Task brief. Exclude the pictures; give every entry again exactly as written.

Materials provided.
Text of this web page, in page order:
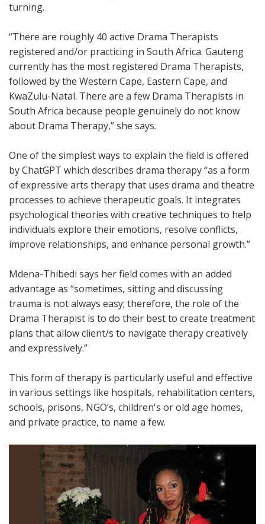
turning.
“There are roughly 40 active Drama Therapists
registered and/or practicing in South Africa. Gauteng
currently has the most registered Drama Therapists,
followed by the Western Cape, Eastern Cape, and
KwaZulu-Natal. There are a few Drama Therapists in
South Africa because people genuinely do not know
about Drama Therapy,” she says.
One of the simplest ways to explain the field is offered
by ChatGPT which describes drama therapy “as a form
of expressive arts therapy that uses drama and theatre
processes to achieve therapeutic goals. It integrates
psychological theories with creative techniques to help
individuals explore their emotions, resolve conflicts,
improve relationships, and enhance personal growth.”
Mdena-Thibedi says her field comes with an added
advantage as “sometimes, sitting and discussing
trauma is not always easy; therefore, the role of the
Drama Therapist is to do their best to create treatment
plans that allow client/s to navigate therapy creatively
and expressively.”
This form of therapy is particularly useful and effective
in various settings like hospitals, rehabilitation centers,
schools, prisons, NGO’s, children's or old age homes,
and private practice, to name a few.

Exercise solution.
Text of this web page, in page order:
turning.
“There are roughly 40 active Drama Therapists
registered and/or practicing in South Africa. Gauteng
currently has the most registered Drama Therapists,
followed by the Western Cape, Eastern Cape, and
KwaZulu-Natal. There are a few Drama Therapists in
South Africa because people genuinely do not know
about Drama Therapy,” she says.
One of the simplest ways to explain the field is offered
by ChatGPT which describes drama therapy “as a form
of expressive arts therapy that uses drama and theatre
processes to achieve therapeutic goals. It integrates
psychological theories with creative techniques to help
individuals explore their emotions, resolve conflicts,
improve relationships, and enhance personal growth.”
Mdena-Thibedi says her field comes with an added
advantage as “sometimes, sitting and discussing
trauma is not always easy; therefore, the role of the
Drama Therapist is to do their best to create treatment
plans that allow client/s to navigate therapy creatively
and expressively.”
This form of therapy is particularly useful and effective
in various settings like hospitals, rehabilitation centers,
schools, prisons, NGO’s, children's or old age homes,
and private practice, to name a few.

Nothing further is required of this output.